Zaprowadzono przeciwników na miejsce.
Armand, stosownie do rady wicehrabiego de Mornay, bieglejszego odeń w sprawach pojedynkowych stanął tak, że tylko bok ciała wystawiał na pocisk kuli p.de Flammaroche, a trzymając pistolet wysoko i prosto, zasłaniał sobie w ten sposób część twarzy.
Gdy już byli gotowi wszyscy, Jerzy de Bracy klasnął w ręce.
— Raz! — zawołał.
Armand i margrabia stali nieruchomo jakby dwa posągi.
— Dwa! — zawołał sekundant.
Flammaroche opuścił zwolna rękę uzbrojoną.
Armand nie ruszył się.
— Trzy! — ciągnął dalej Jerzy.
— Ten człowiek uderzył mnie w twarz — wykrzyknął margrabia — a ja go teraz w głowę.
I jednocześnie nacisnął cyngiel.
Rozległ się strzał.
Armand zachwiał się; myśleć możnaby że upadnie, a twarz zalała mu się krwią.
Ale obtarł rękawem krew i poszedł naprzód.

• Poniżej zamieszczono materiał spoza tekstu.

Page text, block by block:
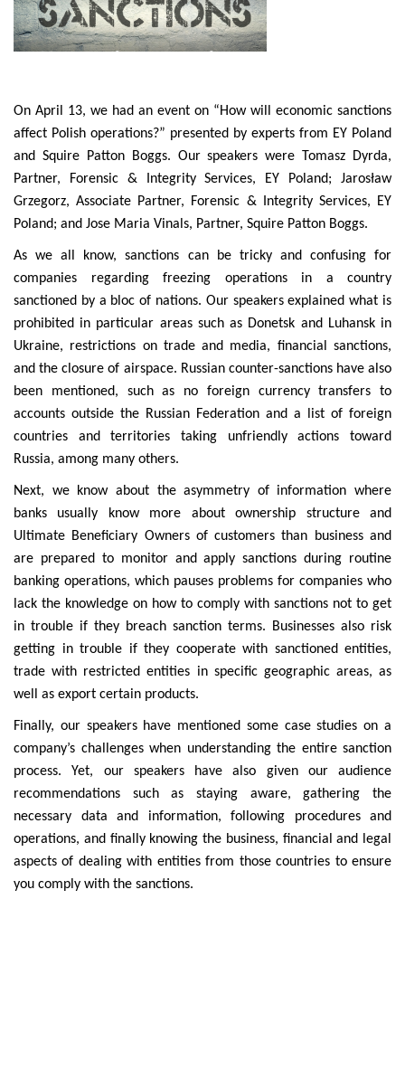
On April 13, we had an event on “How will economic sanctions
affect Polish operations?” presented by experts from EY Poland
and Squire Patton Boggs. Our speakers were Tomasz Dyrda,
Partner, Forensic & Integrity Services, EY Poland; Jarosław
Grzegorz, Associate Partner, Forensic & Integrity Services, EY
Poland; and Jose Maria Vinals, Partner, Squire Patton Boggs.
As we all know, sanctions can be tricky and confusing for
companies regarding freezing operations in a country
sanctioned by a bloc of nations. Our speakers explained what is
prohibited in particular areas such as Donetsk and Luhansk in
Ukraine, restrictions on trade and media, financial sanctions,
and the closure of airspace. Russian counter-sanctions have also
been mentioned, such as no foreign currency transfers to
accounts outside the Russian Federation and a list of foreign
countries and territories taking unfriendly actions toward
Russia, among many others.
Next, we know about the asymmetry of information where
banks usually know more about ownership structure and
Ultimate Beneficiary Owners of customers than business and
are prepared to monitor and apply sanctions during routine
banking operations, which pauses problems for companies who
lack the knowledge on how to comply with sanctions not to get
in trouble if they breach sanction terms. Businesses also risk
getting in trouble if they cooperate with sanctioned entities,
trade with restricted entities in specific geographic areas, as
well as export certain products.
Finally, our speakers have mentioned some case studies on a
company’s challenges when understanding the entire sanction
process. Yet, our speakers have also given our audience
recommendations such as staying aware, gathering the
necessary data and information, following procedures and
operations, and finally knowing the business, financial and legal
aspects of dealing with entities from those countries to ensure
you comply with the sanctions.

Minuta, jaka nastąpiła po strzale, była straszną, bo Armand chwiał się i dla tego posuwał się okropnie powoli.
Nareszcie między nim a przeciwnikiem było już tylko dziesięć kroków.
Wtedy zatrzymał się i dał ognia...
Flammaroche runął, nawet nie westchnąwszy.
— Czy zgodnie z przepisem, panowie — zapytał Armand słabym głosem.
— Zgodnie! — zawołali równocześnie czterej sekundanci.
Rzecz możnaby, iż młodzieniec czekał tylko na tą odpowiedź, bo usłyszawszy ją, wypuścił broń z ręki i padł bez przytomności.